During the Oprah-Armstrong interview, he characterized such behavior as “controlling the message,” going on the attack to protect his territory, but there is no better way to describe it than vindictive and vengeful. One of the well-known features of the narcissist is a lack of empathy for the feelings of others. Despite his on-air apologies, Armstrong seems to feel no real remorse for the hurt he inflicted on his friends and teammates. He has called himself a jerk and an arrogant prick, but he doesn’t seem able to understand how much pain he has caused, to imagine what it would feel like to be Emma O’Reilly or Betsy Andreu, scorned in public by a powerful public figure, a hero to millions. The only thing that mattered was to destroy them.

LOSING FAITH IN SPORTS?
Armstrong still hasn’t acknowledged the truth of Betsy Andreu’s claim that she heard him admit using PEDs to his oncologist; he continues to insist that he had stopped doping when he returned to the Tour in 2009 and finished third. The man is engaged in damage control, saying whatever he believes necessary to retrieve some part of his public image and the chance to compete again one day. He wants to salvage a portion of the Armstrong myth, his idealized false self, and then begin to rebuild it.
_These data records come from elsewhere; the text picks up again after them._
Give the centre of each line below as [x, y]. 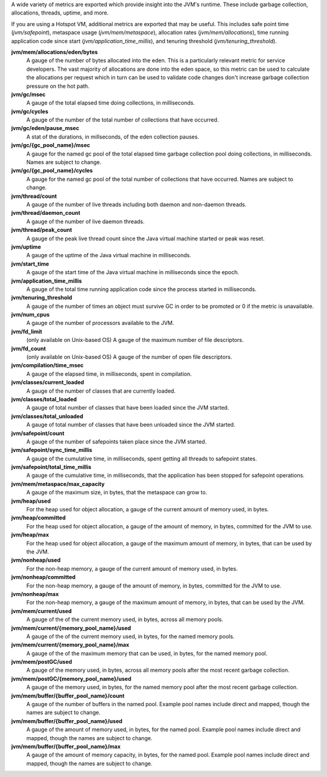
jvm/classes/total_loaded [44, 399]
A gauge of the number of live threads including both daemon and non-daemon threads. [137, 204]
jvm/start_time [30, 264]
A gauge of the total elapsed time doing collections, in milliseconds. [111, 103]
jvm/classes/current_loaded [48, 382]
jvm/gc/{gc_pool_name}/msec [51, 145]
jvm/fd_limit [27, 331]
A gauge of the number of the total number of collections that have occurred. [123, 120]
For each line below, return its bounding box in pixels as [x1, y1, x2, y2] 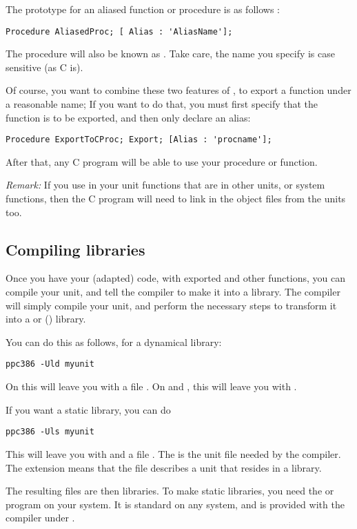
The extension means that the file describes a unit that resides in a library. [6, 460, 322, 474]
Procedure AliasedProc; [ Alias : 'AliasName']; [6, 26, 233, 37]
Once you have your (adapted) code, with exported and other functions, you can [6, 271, 345, 285]
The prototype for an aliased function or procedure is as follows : [6, 2, 280, 16]
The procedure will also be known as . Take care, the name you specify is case [6, 46, 335, 61]
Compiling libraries [6, 238, 145, 260]
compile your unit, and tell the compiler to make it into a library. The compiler [6, 285, 340, 299]
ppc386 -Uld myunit [6, 359, 94, 369]
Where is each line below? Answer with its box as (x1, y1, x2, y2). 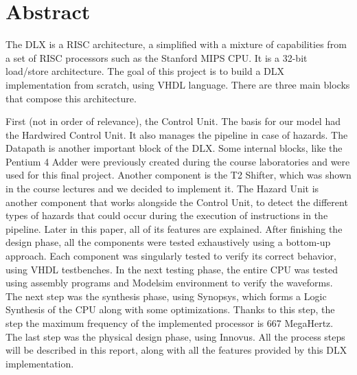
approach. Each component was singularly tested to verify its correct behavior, (5, 249, 336, 263)
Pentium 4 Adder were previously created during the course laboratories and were (5, 154, 350, 168)
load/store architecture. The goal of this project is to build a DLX (5, 64, 284, 78)
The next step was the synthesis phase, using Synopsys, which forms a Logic (5, 288, 327, 303)
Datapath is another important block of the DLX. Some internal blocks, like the (5, 141, 343, 155)
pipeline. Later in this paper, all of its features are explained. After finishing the (5, 221, 343, 236)
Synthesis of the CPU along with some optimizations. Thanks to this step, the (5, 302, 335, 317)
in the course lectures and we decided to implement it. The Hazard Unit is (5, 181, 319, 196)
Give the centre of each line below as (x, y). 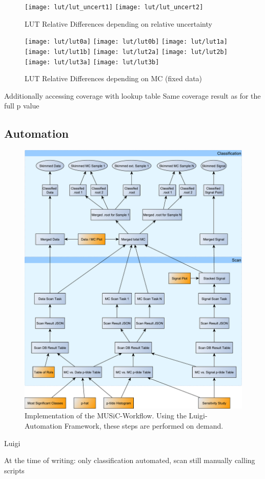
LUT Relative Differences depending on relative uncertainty (118, 23)
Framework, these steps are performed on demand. (144, 425)
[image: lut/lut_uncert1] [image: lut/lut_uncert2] (114, 7)
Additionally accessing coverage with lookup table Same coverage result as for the (132, 95)
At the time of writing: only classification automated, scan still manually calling (130, 460)
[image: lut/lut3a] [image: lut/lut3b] (92, 62)
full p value (22, 106)
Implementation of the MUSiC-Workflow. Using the (106, 416)
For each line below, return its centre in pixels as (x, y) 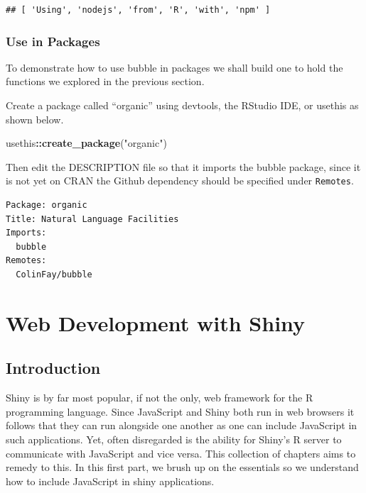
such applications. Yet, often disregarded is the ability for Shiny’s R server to (174, 439)
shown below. (35, 119)
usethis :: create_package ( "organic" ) (86, 143)
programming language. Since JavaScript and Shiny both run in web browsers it (180, 411)
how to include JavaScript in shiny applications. (110, 481)
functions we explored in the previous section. (105, 81)
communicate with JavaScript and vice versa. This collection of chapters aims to (181, 453)
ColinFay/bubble (54, 275)
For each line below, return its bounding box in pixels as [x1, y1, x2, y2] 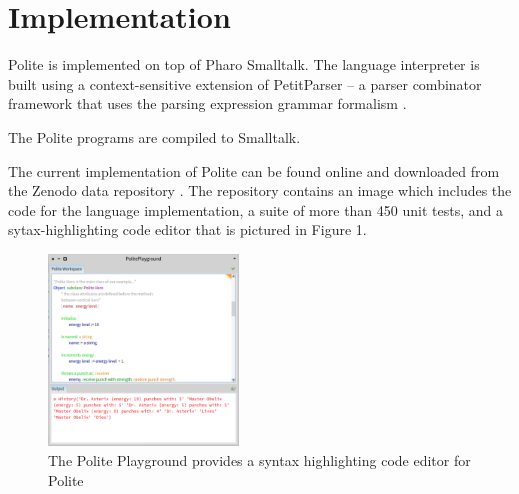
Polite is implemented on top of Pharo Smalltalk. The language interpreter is [8, 54, 480, 75]
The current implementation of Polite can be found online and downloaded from [8, 160, 500, 181]
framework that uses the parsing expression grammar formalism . [8, 93, 407, 114]
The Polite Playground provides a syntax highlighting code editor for [48, 449, 471, 470]
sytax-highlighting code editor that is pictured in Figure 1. [8, 219, 367, 240]
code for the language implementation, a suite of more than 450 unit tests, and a [8, 199, 503, 220]
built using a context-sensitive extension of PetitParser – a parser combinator [8, 73, 482, 94]
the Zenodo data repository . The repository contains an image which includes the [8, 180, 512, 201]
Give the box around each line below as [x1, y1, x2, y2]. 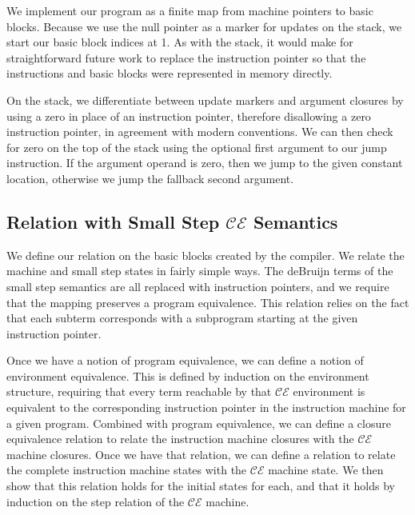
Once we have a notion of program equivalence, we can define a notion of [6, 352, 364, 369]
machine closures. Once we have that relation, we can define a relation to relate [6, 445, 396, 462]
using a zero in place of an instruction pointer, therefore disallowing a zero [6, 107, 371, 124]
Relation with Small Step [6, 209, 220, 234]
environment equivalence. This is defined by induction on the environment [6, 367, 369, 384]
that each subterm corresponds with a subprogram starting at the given [6, 309, 358, 326]
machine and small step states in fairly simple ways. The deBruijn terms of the [6, 262, 393, 279]
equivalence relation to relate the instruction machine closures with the [6, 430, 354, 447]
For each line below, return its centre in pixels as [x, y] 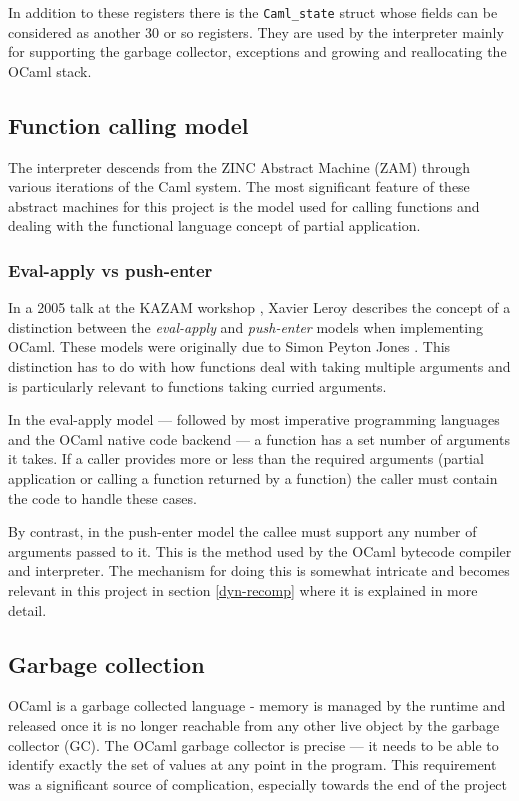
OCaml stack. [50, 70]
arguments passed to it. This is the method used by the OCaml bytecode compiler [260, 550]
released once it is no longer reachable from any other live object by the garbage [254, 724]
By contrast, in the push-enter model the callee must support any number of [242, 531]
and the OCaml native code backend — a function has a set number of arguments [259, 438]
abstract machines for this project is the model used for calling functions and [244, 205]
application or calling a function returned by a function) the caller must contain [253, 477]
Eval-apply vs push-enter [110, 269]

If he’s going to learn and genuinely recover from this experience, Armstrong needs to feel authentic guilt for the hurt he inflicted on so many people. He needs to feel their pain, as Bill Clinton used to say, but in order to do so, he’ll have to feel his own: get in touch with that boy who felt like a nothing, face the shame that has fueled his drive to win and finally bring himself to sit down at the same table with the rest of us losers.

Like an alcoholic still in denial, he may need to “hit bottom” and lose everything before he can begin.